[[ THE INPUT, beginning ]]

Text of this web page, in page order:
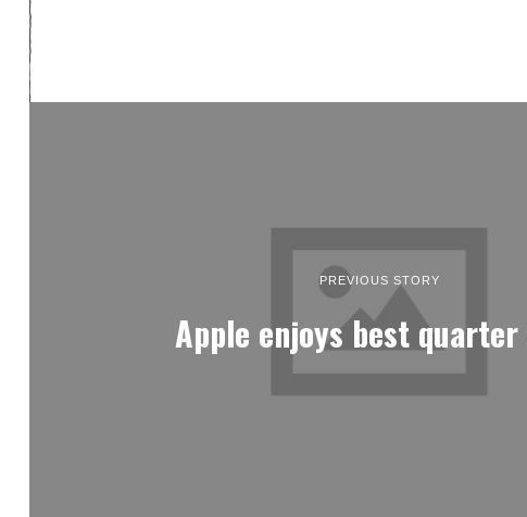
PREVIOUS STORY
Apple enjoys best
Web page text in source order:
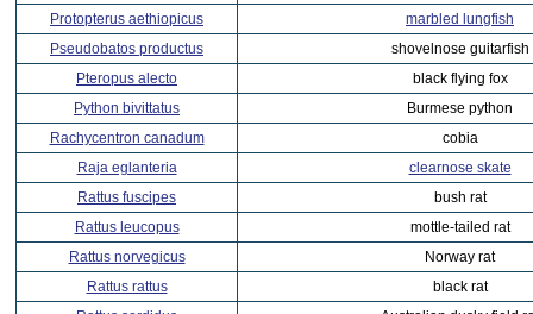
Protopterus aethiopicus
marbled lungfish
Pseudobatos productus
shovelnose guitarfish
Pteropus alecto
black flying fox
Python bivittatus
Burmese python
Rachycentron canadum
cobia
Raja eglanteria
clearnose skate
Rattus fuscipes
bush rat
Rattus leucopus
mottle-tailed rat
Rattus norvegicus
Norway rat
Rattus rattus
black rat
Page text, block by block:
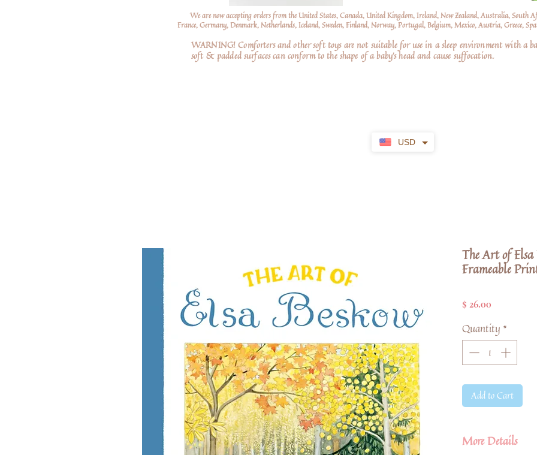
USD
We are now accepting orders from the United States, Canada, United Kingdom, Ireland, New Zealand, Australia, South
France, Germany, Denmark, Netherlands, Iceland, Sweden, Finland, Norway, Portugal, Belgium, Mexico, Austria, Greece,
WARNING! Comforters and other soft toys are not suitable for use in a sleep environment with a
soft & padded surfaces can conform to the shape of a baby’s head and cause suffocation.
The Art of
Frameable
$ 26.00
Quantity *
Add to Cart
More Details
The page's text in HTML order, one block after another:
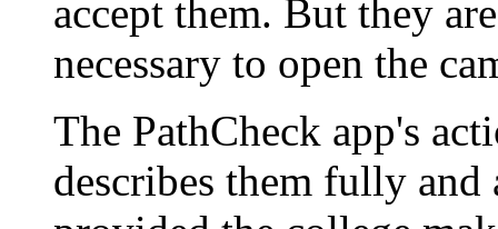
accept them. But they
necessary to open the
The PathCheck app's
describes them fully and
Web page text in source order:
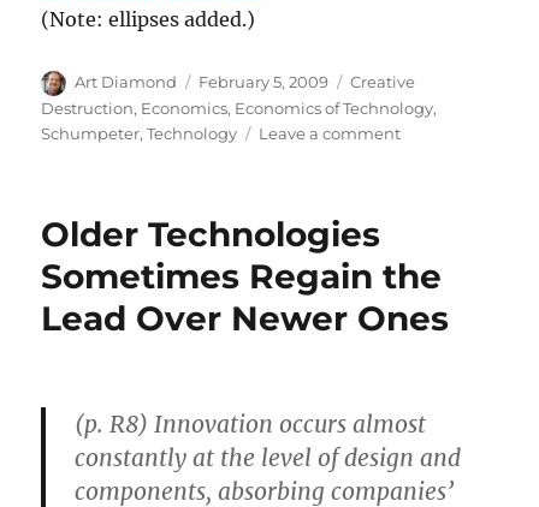
(Note: ellipses added.)
Author
Art Diamond
Posted
on
February 5, 2009 Categories
Creative
Destruction, Economics, Economics of Technology,
Schumpeter,Technology Leave a commenton
to
New,
Expanding
Older Technologies
Sometimes Regain the
Lead Over Newer Ones
(p. R8) Innovation occurs almost
constantly at the level of design and
components, absorbing companies’
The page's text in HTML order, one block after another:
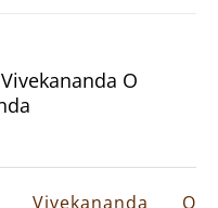
O
Vivekananda O

[[ THE INPUT, end ]]

*EXERCISE GOAL*. Return the records above in their entirety, word for word, with the pictures removed.

*OUTPUT BELOW*.
Text of this web page, in page order:
PREVIOUS STORY
Apple enjoys best
Web page text in source order:
Protopterus aethiopicus
marbled lungfish
Pseudobatos productus
shovelnose guitarfish
Pteropus alecto
black flying fox
Python bivittatus
Burmese python
Rachycentron canadum
cobia
Raja eglanteria
clearnose skate
Rattus fuscipes
bush rat
Rattus leucopus
mottle-tailed rat
Rattus norvegicus
Norway rat
Rattus rattus
black rat
Page text, block by block:
USD
We are now accepting orders from the United States, Canada, United Kingdom, Ireland, New Zealand, Australia, South
France, Germany, Denmark, Netherlands, Iceland, Sweden, Finland, Norway, Portugal, Belgium, Mexico, Austria, Greece,
WARNING! Comforters and other soft toys are not suitable for use in a sleep environment with a
soft & padded surfaces can conform to the shape of a baby’s head and cause suffocation.
The Art of
Frameable
$ 26.00
Quantity *
Add to Cart
More Details
The page's text in HTML order, one block after another:
accept them. But they
necessary to open the
The PathCheck app's
describes them fully and
Web page text in source order:
(Note: ellipses added.)
Author
Art Diamond
Posted
on
February 5, 2009 Categories
Creative
Destruction, Economics, Economics of Technology,
Schumpeter,Technology Leave a commenton
to
New,
Expanding
Older Technologies
Sometimes Regain the
Lead Over Newer Ones
(p. R8) Innovation occurs almost
constantly at the level of design and
components, absorbing companies’
The page's text in HTML order, one block after another:
O
Vivekananda O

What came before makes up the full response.